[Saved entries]
Segment Open

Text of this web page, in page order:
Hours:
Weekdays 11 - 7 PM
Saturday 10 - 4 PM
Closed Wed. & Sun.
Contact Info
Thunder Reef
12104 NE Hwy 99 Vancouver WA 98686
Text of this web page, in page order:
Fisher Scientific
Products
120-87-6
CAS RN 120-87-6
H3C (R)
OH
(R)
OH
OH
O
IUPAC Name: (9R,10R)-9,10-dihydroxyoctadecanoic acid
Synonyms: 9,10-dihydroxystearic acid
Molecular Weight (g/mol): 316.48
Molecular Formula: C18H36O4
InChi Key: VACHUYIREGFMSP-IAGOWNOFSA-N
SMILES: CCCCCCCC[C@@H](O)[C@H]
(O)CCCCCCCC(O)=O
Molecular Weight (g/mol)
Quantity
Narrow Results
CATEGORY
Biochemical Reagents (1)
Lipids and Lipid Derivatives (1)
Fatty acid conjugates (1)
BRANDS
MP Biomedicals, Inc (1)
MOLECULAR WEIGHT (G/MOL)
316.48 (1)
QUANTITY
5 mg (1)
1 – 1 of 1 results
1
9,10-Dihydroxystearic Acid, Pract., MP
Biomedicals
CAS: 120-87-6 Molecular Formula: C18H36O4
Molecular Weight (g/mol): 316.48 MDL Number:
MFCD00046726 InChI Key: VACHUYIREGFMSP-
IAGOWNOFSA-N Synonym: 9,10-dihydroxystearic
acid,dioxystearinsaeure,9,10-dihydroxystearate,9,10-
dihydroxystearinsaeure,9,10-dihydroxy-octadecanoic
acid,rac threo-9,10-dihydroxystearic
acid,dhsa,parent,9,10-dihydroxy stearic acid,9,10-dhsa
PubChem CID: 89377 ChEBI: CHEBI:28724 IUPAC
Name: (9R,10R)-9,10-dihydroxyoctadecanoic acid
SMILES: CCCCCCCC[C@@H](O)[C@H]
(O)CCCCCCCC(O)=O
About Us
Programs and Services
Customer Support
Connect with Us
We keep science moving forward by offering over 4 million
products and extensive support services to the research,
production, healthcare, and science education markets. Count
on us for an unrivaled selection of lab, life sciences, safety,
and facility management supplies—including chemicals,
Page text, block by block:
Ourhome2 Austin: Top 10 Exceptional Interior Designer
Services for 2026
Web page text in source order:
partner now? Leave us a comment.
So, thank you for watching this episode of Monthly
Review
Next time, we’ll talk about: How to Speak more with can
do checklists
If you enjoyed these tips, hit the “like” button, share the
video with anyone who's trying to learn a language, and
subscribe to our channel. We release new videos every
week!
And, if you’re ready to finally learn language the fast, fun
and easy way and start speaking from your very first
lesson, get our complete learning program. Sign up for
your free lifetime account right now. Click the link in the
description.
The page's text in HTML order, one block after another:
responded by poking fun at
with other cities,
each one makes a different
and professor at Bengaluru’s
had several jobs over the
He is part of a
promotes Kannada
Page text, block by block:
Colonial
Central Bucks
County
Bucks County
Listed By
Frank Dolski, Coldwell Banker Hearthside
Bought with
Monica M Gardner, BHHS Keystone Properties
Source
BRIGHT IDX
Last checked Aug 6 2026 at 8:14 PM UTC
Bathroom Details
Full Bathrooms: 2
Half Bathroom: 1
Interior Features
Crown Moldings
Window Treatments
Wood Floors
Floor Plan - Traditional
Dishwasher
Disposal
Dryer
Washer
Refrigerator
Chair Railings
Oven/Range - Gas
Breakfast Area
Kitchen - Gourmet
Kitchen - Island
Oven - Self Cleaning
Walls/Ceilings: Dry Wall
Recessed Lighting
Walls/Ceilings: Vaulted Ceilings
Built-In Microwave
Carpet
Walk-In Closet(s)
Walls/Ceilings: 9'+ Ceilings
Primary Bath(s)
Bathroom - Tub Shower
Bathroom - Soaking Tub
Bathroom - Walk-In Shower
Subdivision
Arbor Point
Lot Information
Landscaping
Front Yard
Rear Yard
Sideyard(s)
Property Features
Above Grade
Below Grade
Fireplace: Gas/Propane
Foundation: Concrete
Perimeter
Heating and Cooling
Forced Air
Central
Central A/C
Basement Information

Segment Closed

> **THE PROBLEM**: Reproduce the entries above exactly, but only the lines between the line holding "Central Bucks" and the line holding "Sideyard(s)", inclusive.

> **REPLY TO THE TASK**:
Central Bucks
County
Bucks County
Listed By
Frank Dolski, Coldwell Banker Hearthside
Bought with
Monica M Gardner, BHHS Keystone Properties
Source
BRIGHT IDX
Last checked Aug 6 2026 at 8:14 PM UTC
Bathroom Details
Full Bathrooms: 2
Half Bathroom: 1
Interior Features
Crown Moldings
Window Treatments
Wood Floors
Floor Plan - Traditional
Dishwasher
Disposal
Dryer
Washer
Refrigerator
Chair Railings
Oven/Range - Gas
Breakfast Area
Kitchen - Gourmet
Kitchen - Island
Oven - Self Cleaning
Walls/Ceilings: Dry Wall
Recessed Lighting
Walls/Ceilings: Vaulted Ceilings
Built-In Microwave
Carpet
Walk-In Closet(s)
Walls/Ceilings: 9'+ Ceilings
Primary Bath(s)
Bathroom - Tub Shower
Bathroom - Soaking Tub
Bathroom - Walk-In Shower
Subdivision
Arbor Point
Lot Information
Landscaping
Front Yard
Rear Yard
Sideyard(s)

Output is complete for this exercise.